__Task__
In the records that follow, find each line containing "room" and copy it.

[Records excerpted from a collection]
· · · · ·
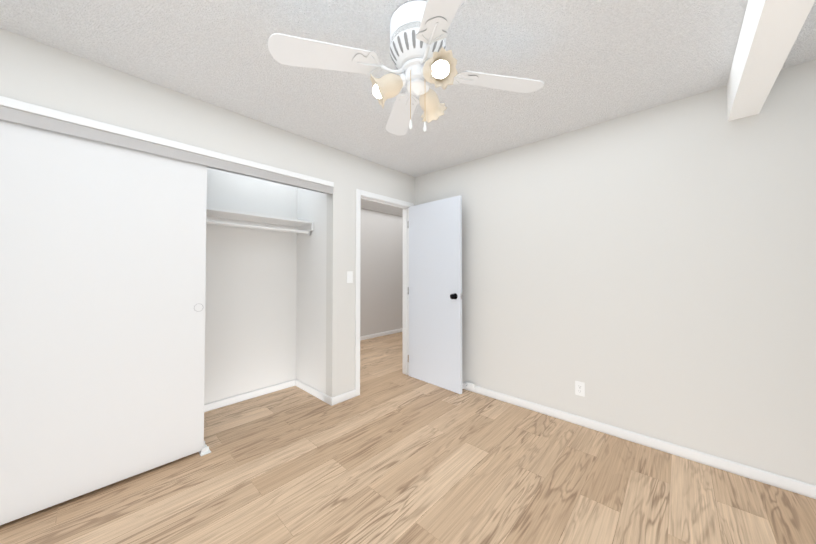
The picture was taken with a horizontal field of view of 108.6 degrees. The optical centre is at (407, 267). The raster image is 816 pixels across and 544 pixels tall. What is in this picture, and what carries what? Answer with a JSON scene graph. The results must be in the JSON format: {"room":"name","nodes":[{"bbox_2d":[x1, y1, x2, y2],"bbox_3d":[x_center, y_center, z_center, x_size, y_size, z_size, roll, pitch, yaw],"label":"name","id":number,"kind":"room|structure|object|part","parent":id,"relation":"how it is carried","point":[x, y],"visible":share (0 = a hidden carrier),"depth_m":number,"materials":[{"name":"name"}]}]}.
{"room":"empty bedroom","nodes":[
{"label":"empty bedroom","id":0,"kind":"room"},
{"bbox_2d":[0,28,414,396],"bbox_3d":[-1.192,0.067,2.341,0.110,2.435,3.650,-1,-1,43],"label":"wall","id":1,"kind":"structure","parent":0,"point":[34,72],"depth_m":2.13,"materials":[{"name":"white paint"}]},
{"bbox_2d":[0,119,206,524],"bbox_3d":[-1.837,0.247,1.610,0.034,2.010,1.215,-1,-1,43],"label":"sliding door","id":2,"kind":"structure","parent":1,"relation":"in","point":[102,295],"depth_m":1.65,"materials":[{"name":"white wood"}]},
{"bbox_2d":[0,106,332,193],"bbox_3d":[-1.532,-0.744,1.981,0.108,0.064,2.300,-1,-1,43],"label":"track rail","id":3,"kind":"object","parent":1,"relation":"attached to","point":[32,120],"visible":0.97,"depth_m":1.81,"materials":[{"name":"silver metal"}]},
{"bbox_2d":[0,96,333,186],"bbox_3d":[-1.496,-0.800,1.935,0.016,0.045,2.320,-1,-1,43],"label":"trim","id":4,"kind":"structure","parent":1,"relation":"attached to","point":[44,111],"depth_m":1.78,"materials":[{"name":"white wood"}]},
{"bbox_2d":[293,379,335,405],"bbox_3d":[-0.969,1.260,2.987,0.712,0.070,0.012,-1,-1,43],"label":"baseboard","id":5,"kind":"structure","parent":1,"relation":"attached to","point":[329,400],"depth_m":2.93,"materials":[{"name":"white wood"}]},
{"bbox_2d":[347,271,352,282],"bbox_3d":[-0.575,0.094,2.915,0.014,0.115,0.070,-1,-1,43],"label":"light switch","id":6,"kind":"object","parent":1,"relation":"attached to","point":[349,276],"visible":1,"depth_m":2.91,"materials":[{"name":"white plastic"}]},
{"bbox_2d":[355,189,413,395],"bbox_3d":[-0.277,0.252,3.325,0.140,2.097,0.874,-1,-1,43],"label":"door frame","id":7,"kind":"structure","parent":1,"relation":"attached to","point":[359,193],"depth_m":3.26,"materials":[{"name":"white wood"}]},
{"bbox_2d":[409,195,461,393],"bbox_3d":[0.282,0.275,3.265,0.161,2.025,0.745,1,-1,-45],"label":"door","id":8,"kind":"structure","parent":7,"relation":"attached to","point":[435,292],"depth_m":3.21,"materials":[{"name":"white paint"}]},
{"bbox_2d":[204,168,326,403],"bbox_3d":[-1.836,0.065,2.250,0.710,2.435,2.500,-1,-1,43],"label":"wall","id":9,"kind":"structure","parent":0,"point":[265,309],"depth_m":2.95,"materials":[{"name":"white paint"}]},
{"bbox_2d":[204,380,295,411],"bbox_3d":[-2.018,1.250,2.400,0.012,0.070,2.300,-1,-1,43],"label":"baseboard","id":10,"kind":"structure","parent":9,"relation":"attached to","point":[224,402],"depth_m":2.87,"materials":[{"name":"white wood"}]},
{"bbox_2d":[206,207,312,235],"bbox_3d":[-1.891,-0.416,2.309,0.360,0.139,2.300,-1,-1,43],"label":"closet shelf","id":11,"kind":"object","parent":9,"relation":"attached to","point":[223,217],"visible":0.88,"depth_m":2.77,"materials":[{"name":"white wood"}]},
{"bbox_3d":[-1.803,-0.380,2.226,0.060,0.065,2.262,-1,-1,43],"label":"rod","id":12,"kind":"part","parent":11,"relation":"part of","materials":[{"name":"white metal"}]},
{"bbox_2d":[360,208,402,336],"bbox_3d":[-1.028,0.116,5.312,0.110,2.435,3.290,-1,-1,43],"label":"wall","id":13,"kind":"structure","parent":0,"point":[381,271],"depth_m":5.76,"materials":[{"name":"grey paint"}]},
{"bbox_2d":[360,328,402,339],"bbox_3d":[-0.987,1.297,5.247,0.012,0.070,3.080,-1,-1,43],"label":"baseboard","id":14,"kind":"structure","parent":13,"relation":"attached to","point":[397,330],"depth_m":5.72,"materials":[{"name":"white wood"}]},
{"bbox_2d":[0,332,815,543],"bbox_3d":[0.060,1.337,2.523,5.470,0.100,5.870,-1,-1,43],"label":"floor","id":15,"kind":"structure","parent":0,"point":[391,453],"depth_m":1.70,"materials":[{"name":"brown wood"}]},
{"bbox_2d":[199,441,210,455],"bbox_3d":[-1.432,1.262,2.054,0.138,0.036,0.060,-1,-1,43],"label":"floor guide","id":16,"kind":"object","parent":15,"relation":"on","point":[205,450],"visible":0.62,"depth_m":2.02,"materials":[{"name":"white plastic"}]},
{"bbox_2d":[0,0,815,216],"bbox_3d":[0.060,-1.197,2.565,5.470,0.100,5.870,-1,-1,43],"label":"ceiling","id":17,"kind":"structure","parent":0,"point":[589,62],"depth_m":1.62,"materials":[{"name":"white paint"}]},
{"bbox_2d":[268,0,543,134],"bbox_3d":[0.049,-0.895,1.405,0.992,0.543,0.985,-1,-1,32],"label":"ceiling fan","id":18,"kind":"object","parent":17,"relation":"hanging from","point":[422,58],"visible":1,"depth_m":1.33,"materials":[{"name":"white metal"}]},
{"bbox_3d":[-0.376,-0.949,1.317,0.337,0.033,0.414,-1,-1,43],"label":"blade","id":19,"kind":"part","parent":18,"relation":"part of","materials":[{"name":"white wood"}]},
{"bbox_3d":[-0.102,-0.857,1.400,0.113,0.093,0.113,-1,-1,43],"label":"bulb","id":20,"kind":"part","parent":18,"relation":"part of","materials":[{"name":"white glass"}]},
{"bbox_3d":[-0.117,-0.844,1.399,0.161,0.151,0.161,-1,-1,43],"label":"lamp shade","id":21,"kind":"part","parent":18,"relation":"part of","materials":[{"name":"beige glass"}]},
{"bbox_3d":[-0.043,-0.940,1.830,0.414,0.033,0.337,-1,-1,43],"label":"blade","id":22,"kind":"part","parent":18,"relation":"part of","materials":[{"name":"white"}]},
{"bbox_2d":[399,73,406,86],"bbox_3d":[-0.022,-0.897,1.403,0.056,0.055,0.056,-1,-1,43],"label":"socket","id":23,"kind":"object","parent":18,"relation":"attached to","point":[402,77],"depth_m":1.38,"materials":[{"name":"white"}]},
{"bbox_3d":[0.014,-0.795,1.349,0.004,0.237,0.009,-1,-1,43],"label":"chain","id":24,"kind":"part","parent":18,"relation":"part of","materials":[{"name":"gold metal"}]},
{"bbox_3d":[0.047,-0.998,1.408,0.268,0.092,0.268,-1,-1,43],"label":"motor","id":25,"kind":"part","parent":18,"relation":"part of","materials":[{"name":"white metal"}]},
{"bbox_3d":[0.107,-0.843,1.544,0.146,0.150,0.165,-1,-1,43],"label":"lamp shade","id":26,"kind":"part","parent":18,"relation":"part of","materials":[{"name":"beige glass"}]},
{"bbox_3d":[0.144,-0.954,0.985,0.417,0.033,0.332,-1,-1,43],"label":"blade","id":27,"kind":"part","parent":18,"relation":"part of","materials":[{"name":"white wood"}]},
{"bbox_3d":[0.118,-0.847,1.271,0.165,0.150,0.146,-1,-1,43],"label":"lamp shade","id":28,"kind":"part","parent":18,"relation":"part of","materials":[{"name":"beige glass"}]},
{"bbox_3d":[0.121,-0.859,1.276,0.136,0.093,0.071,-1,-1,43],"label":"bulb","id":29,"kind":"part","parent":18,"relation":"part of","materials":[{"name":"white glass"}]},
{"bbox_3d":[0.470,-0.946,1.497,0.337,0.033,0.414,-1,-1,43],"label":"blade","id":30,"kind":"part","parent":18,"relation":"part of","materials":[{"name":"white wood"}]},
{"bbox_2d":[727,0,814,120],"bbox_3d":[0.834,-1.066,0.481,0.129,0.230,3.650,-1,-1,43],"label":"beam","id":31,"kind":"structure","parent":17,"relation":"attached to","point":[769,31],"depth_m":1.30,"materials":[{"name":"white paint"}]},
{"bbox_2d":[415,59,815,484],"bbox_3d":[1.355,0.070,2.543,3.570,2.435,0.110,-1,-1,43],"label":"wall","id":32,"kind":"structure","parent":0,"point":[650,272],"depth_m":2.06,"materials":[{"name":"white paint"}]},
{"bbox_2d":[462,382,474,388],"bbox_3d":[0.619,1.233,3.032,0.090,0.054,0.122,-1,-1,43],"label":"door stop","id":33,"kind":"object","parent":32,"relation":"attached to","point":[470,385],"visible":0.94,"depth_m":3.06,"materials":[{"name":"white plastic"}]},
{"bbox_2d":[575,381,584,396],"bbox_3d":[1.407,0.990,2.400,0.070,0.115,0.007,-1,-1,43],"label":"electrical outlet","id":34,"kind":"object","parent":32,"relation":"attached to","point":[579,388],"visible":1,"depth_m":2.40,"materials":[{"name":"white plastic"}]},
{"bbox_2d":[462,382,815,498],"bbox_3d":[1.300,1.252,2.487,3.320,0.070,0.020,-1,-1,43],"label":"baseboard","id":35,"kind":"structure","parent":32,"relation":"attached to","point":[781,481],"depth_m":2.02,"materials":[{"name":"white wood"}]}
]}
· · · · ·
__Written response__
The picture was taken with a horizontal field of view of 108.6 degrees. The optical centre is at (407, 267). The raster image is 816 pixels across and 544 pixels tall. What is in this picture, and what carries what? Answer with a JSON scene graph. The results must be in the JSON format: {"room":"name","nodes":[{"bbox_2d":[x1, y1, x2, y2],"bbox_3d":[x_center, y_center, z_center, x_size, y_size, z_size, roll, pitch, yaw],"label":"name","id":number,"kind":"room|structure|object|part","parent":id,"relation":"how it is carried","point":[x, y],"visible":share (0 = a hidden carrier),"depth_m":number,"materials":[{"name":"name"}]}]}.
{"room":"empty bedroom","nodes":[
{"label":"empty bedroom","id":0,"kind":"room"},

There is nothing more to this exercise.